* **Exercise**:
Pull every line containing "sectors" from the entries.

[Collection entries]
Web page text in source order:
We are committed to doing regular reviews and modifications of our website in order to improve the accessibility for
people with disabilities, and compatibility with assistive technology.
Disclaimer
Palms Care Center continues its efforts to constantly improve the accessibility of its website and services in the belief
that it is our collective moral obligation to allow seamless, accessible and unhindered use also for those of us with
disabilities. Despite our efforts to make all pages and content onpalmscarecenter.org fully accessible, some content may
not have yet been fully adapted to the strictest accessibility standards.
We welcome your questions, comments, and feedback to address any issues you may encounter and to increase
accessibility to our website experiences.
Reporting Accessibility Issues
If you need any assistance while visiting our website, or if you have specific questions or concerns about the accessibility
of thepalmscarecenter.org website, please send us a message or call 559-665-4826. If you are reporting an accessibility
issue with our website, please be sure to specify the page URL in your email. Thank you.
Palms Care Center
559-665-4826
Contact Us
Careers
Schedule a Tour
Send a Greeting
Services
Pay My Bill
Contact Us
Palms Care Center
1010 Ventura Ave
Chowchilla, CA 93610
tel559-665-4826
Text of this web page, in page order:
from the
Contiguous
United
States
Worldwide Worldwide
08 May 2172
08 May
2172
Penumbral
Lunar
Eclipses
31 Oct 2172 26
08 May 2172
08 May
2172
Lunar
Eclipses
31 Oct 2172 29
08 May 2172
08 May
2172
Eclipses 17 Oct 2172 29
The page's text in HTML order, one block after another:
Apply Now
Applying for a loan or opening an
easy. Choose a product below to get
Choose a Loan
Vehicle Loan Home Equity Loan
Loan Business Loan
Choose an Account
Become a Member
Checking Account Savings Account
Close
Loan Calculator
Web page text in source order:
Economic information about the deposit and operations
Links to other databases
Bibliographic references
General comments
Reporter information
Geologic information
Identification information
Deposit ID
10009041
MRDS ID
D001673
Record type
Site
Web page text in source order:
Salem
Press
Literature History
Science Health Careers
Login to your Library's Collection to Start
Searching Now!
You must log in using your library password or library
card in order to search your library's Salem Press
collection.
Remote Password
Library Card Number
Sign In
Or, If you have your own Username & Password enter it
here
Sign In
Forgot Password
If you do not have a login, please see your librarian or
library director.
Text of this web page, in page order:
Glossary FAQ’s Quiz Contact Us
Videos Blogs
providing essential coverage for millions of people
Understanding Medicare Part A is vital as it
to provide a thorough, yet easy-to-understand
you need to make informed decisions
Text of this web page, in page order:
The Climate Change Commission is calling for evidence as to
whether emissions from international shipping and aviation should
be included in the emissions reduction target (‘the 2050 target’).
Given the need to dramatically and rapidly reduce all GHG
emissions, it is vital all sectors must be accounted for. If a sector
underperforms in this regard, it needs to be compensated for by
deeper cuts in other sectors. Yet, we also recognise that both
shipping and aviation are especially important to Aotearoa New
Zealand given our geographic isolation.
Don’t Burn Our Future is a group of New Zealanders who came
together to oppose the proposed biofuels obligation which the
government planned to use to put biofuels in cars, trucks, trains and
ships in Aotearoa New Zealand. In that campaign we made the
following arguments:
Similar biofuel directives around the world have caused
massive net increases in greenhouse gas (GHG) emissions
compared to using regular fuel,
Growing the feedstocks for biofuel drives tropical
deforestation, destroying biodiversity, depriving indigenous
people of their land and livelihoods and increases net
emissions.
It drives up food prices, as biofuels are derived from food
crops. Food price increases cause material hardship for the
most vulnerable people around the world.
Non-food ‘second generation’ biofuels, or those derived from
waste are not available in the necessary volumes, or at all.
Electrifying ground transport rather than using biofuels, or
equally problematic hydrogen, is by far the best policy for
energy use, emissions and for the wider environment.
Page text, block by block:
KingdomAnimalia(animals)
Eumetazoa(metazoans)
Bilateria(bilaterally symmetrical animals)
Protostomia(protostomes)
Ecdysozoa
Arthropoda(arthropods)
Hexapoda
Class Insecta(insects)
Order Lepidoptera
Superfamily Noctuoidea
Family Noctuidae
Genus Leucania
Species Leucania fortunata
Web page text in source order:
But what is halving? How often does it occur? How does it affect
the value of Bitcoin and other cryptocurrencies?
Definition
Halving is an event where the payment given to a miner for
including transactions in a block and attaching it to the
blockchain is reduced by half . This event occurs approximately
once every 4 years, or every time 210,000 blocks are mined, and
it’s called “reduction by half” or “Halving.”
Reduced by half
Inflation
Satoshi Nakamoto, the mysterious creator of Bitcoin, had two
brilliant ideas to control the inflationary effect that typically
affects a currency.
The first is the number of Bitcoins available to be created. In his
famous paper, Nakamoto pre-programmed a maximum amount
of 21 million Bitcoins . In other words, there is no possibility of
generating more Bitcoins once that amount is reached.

* **Response to this task**:
emissions, it is vital all sectors must be accounted for. If a sector
deeper cuts in other sectors. Yet, we also recognise that both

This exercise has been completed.